We're going to fulfill our goal by enforcing an order to each aligned quad, such that every aligned quad within a stage has the same memory bank ordering e.g. (m0,m1,m2,m3). This means that every unaligned quad will also have a consistent ordering, e.g. (m2,m3,m1,m0), and thus we meet our goal of uniqueness for all quads. This property will hold whether the transform is operating on eight datapoints, with two aligned quads per stage, or eight thousand datapoints, with two thousand quads per stage.

In theory the four operations in a given stage all happen simultaneously. In practice, it's not always practical to have enough butterfly units for that. So for instance, if we only have one butterfly unit, it will have to be used four times in succession to complete the transformation for a given stage, using the following four operations:

  1. read, process and writeback datapoints d0 and d1;
  2. read, process and writeback datapoints d2 and d3;
  3. read, process and writeback datapoints d4 and d5;
  4. read, process and writeback datapoints d6 and d7.
In pipelined operation, the writeback of each previous data pair occurs at the same time as the read of each new pair of datapoints. Thus, for example datapoints (d0,d1,d2,d3) will all have to be accessible at the same time within the same cycle, as will the datapoints in every quad. We want to use single-ported memory for the datapoints, thus our requirement that the datapoints in each quad must all live in separate memory banks (and assuming, of course, that each memory bank has its own separate path to the butterfly unit).

Key Insights

Insight 1: We can ensure that each of the four memory banks m0, m1, m2 and m3 are represented in every quad, in some order

Once again, here is our schedule for N=8 datapoints:

  • Stage 0:  (d0,d1)  (d2,d3)  (d4,d5)  (d6,d7)
  • Stage 1:  (d0,d2)  (d4,d6)  (d1,d3)  (d5,d7)
  • Stage 2:  (d0,d4)  (d1,d5)  (d2,d6)  (d3,d7)
Looking carefully at the quads, we see that they all share a unique property. For example, consider the quad represented by the four operands in the last two operations of Stage 1: (d1,d3),(d5,d7). Looking at the binary representation of the indices within any such group of four, only two bits change, the bits ds+1 and ds where s is the stage number and bit d0 is the least significant bit, or LSB. We call these two bits the toggling bits, and they always count 00, 01, 10, 11 within an aligned quad. In our example, the binary indices for (d1,d3),(d5,d7) are (00001,00011),(00101,00111). The toggling bits d2 and d1 count (00,01),(10,11) while the non-toggling bits d4d3d0 are always 001.

Given this information, we can assign banks to operands such that banknum = PoPe where Po is the parity of ALL odd bits and Pe is the parity of ALL even bits.

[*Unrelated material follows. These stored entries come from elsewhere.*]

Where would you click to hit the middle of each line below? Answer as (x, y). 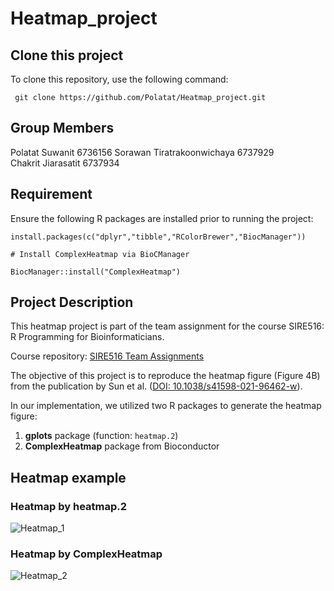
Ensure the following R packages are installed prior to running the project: (162, 218)
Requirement (51, 194)
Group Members (62, 128)
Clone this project (67, 55)
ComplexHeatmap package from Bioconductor (122, 446)
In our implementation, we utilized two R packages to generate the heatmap (166, 406)
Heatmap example (68, 477)
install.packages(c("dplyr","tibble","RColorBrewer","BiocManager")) (158, 237)
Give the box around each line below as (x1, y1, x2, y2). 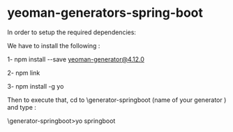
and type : (7, 103, 37, 111)
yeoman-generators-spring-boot (7, 5, 204, 21)
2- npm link (7, 68, 40, 77)
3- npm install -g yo (7, 82, 64, 90)
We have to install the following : (7, 41, 100, 50)
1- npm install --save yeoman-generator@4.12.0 (7, 54, 145, 64)
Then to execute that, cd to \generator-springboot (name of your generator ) (7, 96, 227, 104)
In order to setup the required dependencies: (7, 28, 136, 36)
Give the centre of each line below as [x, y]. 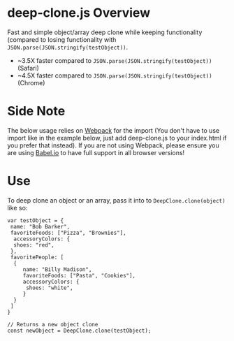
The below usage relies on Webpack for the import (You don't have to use [114, 130]
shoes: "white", [49, 288]
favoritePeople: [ [37, 257]
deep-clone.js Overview [79, 13]
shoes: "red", [34, 245]
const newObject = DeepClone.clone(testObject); [79, 331]
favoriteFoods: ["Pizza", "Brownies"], [68, 233]
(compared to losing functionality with [62, 39]
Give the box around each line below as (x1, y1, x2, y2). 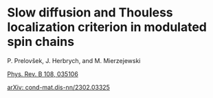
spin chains (7, 34, 74, 49)
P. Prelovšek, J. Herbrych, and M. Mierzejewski (7, 56, 141, 64)
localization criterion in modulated (7, 19, 208, 35)
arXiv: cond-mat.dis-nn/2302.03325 (7, 83, 110, 91)
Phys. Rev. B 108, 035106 (7, 70, 79, 78)
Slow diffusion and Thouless (7, 5, 173, 21)
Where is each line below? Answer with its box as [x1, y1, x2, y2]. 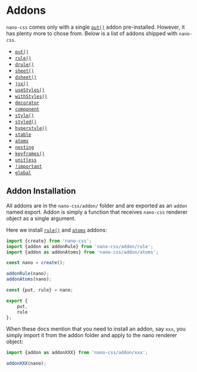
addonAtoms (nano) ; [6, 276, 52, 282]
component [14, 106, 40, 112]
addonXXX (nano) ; [6, 361, 47, 367]
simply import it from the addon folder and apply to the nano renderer [6, 332, 177, 339]
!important [14, 163, 42, 170]
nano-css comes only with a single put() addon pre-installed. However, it [6, 23, 185, 31]
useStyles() [14, 87, 45, 93]
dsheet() [14, 74, 37, 80]
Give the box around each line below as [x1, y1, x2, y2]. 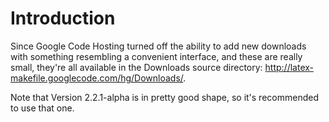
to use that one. [10, 102, 75, 114]
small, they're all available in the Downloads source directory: [10, 61, 263, 73]
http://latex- [264, 61, 315, 73]
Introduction [10, 7, 116, 30]
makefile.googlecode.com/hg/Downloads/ [10, 72, 184, 84]
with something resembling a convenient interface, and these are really [10, 50, 303, 62]
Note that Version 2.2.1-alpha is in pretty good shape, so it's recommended [10, 91, 319, 103]
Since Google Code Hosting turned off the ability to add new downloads [10, 40, 307, 52]
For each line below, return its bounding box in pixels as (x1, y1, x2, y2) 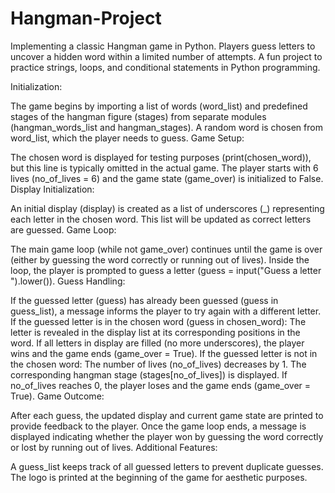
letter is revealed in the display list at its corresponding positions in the (10, 326, 301, 338)
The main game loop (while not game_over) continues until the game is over (10, 243, 323, 255)
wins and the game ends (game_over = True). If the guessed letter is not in (10, 347, 318, 359)
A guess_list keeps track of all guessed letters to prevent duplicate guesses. (10, 460, 324, 472)
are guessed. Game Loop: (10, 223, 117, 236)
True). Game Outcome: (10, 390, 105, 402)
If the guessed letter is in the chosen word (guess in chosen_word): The (10, 315, 307, 327)
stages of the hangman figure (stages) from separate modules (10, 110, 267, 122)
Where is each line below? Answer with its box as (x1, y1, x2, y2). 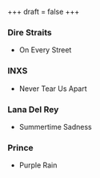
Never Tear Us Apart (18, 84, 87, 93)
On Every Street (18, 45, 72, 55)
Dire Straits (7, 27, 53, 38)
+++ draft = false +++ (7, 7, 80, 16)
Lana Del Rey (7, 104, 59, 115)
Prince (7, 142, 34, 153)
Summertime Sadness (18, 122, 93, 131)
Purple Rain (18, 160, 58, 170)

This means that any given sequential block of four operands will map to four separate banks.

In our example quad [(d1,d3),(d5,d7)], or [(00001,00011),(00101,00111)]

  • d1: Po(00001) = parity(0,0) = 0; Pe(00001) = parity(0,0,1) = 1; PoPe = 01; banknum m = 1
  • d3: Po(00011) = parity(0,1) = 1; Pe(00011) = parity(0,0,1) = 1; PoPe = 11; banknum m = 3
  • d5: Po(00101) = parity(0,0) = 0; Pe(00101) = parity(0,1,1) = 0; PoPe = 00; banknum m = 0
  • d7: Po(00111) = parity(0,1) = 1; Pe(00111) = parity(0,1,1) = 0; PoPe = 10; banknum m = 2

Insight 2: We can reorder the quads such that each one contains the four memory banks m0, m1, m2 and m3 in a consistent order

When the stage number s is even, then Pe within any group of four will be either (0,1,0,1) or (1,0,1,0) depending on the (constant 0 or 1) parity of the non-toggling bits. Why? Because we know that bit ds within any group of four always counts (0,1,0,1) while the remaining (non-toggling) even bits remain constant.

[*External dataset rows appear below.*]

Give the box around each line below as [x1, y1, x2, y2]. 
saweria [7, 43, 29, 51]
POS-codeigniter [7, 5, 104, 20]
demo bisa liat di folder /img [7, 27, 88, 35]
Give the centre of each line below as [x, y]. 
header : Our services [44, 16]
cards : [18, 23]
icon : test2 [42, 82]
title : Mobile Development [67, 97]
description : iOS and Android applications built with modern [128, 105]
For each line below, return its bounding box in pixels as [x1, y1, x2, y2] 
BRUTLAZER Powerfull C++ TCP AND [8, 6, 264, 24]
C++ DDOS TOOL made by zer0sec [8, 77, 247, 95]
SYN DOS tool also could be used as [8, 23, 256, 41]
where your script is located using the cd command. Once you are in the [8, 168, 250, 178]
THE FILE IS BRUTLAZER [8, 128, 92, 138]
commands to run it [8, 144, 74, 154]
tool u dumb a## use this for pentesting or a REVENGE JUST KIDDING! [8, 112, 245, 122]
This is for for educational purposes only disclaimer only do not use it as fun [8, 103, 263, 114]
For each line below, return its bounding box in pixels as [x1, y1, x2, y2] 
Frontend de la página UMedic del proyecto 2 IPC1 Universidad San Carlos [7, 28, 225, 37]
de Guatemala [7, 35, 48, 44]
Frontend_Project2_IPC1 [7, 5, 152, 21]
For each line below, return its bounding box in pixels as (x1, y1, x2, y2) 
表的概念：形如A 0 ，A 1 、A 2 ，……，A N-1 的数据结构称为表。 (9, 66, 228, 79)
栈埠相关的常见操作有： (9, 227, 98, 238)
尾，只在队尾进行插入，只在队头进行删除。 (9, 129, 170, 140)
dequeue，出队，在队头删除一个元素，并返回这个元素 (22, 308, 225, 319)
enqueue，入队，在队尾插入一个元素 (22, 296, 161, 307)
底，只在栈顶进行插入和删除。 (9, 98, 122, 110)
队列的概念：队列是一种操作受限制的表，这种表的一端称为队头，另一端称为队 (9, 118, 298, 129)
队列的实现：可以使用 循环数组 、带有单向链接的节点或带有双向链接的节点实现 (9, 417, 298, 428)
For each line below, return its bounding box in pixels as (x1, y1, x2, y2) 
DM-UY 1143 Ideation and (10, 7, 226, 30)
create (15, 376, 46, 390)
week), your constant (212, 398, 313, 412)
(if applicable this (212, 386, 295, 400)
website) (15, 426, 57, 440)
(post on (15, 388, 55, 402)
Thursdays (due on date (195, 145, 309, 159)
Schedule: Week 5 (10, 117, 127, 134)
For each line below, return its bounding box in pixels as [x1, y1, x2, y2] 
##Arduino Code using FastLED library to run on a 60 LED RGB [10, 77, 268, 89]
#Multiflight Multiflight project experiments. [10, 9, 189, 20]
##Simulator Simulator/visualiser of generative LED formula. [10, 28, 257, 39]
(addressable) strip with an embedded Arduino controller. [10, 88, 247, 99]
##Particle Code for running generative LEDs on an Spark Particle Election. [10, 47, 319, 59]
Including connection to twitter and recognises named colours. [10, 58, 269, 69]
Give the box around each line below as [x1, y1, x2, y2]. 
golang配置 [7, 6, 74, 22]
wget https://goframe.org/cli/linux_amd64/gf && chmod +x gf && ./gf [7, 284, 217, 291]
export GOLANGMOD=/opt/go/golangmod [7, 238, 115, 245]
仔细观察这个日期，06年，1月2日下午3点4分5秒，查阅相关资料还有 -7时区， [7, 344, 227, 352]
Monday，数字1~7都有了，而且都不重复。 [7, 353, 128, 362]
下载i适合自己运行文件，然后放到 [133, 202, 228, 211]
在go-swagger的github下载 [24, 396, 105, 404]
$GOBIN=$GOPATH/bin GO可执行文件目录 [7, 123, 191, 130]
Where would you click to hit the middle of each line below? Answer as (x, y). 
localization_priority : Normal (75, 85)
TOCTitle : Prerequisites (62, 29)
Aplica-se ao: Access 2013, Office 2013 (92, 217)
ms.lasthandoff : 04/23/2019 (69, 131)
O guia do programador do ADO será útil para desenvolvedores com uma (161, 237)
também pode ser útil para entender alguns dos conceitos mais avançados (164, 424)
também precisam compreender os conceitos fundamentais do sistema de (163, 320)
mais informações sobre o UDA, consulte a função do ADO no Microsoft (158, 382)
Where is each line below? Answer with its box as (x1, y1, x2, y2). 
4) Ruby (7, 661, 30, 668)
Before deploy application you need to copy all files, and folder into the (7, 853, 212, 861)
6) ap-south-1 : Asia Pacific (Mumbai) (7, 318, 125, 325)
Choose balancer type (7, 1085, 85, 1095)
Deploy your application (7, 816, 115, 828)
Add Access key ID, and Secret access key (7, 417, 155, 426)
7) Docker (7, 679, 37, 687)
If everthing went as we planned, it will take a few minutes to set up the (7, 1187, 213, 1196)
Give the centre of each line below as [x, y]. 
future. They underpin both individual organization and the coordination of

Similarly, Po will be either (0,0,1,1) or (1,1,0,0). Bank number PoPe for a quad can thus be one of the following four groups: (00,01,10,11); (01,00,11,10); (10,11,00,01); or (11,10,01,00).

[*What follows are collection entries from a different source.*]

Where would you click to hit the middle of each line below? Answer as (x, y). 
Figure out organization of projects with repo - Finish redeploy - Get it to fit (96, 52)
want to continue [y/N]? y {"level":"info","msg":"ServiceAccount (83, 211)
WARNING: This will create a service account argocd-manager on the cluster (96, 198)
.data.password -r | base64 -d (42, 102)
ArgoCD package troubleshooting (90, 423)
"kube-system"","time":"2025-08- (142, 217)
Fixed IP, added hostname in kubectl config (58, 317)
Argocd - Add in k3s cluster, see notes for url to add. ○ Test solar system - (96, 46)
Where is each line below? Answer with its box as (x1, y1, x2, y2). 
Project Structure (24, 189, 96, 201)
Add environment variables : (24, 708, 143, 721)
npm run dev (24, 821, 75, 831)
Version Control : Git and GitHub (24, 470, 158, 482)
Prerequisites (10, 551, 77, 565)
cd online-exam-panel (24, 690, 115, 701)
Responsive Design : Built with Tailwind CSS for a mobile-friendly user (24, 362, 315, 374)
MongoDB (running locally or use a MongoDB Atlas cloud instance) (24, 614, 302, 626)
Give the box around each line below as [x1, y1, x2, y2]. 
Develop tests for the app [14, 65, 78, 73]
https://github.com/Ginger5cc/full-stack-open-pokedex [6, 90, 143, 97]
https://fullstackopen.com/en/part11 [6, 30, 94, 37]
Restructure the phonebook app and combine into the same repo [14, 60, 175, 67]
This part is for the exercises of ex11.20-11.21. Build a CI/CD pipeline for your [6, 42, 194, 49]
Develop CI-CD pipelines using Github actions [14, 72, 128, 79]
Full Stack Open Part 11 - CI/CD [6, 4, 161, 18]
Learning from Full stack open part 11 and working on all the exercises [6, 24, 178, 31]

When the stage number is odd, we know that b(s) is an odd bit and thus it is Po that will be either (0,1,0,1) or (1,0,1,0) while Pe is (0,0,1,1) or (1,1,0,0). Bank number PoPe for a quad will thus be one of: (00,10,01,11); (01,11,00,10); (10,00,11,01); or (11,01,10,00).

Suppose, that, when stage number s is even and when Pe is going to count (1,0,1,0), we change ds (a component of Pe because s is even) such that it counts (1,0,1,0) instead of (0,1,0,1). In other words, instead of (d1,d3,d5,d7), where d1 goes (0,1,0,1) we change the sequence to (d5,d7,d1,d3), so that d1 goes (1,0,1,0). Is it okay to change the sequence like this? Yes it is because this is a valid reordering, as discussed above. And now Pe for the new ordering counts (0,1,0,1) instead of the original (1,0,1,0).

Further suppose that, when stage number s is even and when Po is about to count (1,1,0,0), we change ds+1 (a component of Po, because we know s+1 is odd) such that it counts (1,1,0,0) instead of (0,0,1,1). (In our example sequence (d1,d3,d5,d7) we would not need to make this change, because Po already counts the way we want it to.) In general, is it okay to change the sequence like this when needed? Yes it is because within any given group of four, the order of operations is unimportant; also the order of pairs within a given operation is unimportant. In other words, looking again at the last four operands in Stage 1 of our example above, the given order is (d1,d3)(d5,d7) but all EIGHT of the following possible sequences are equally valid:

 * (d1,d3)(d5,d7);  (d1,d3)(d7,d5);  (d3,d1)(d5,d7);  (d3,d1)(d7,d5); (d5,d7)(d1,d3);  (d5,d7)(d3,d1);  (d7,d5)(d1,d3);  (d7,d5)(d3,d1).

Let's define Pi such that

  • Pi = Pe when i is even, and
  • Pi = Po when i is odd
Now we see that WE CAN ALWAYS REPLACE ds+1 AND ds WITH Ps+1 AND Ps RESPECTIVELY TO CANONICALIZE THE BANK ORDER. In particular, given this transformation, banks in an aligned even-stage quad will always count (00,01,10,11) and the banks in an aligned odd-stage quad will always count (00,10,01,11).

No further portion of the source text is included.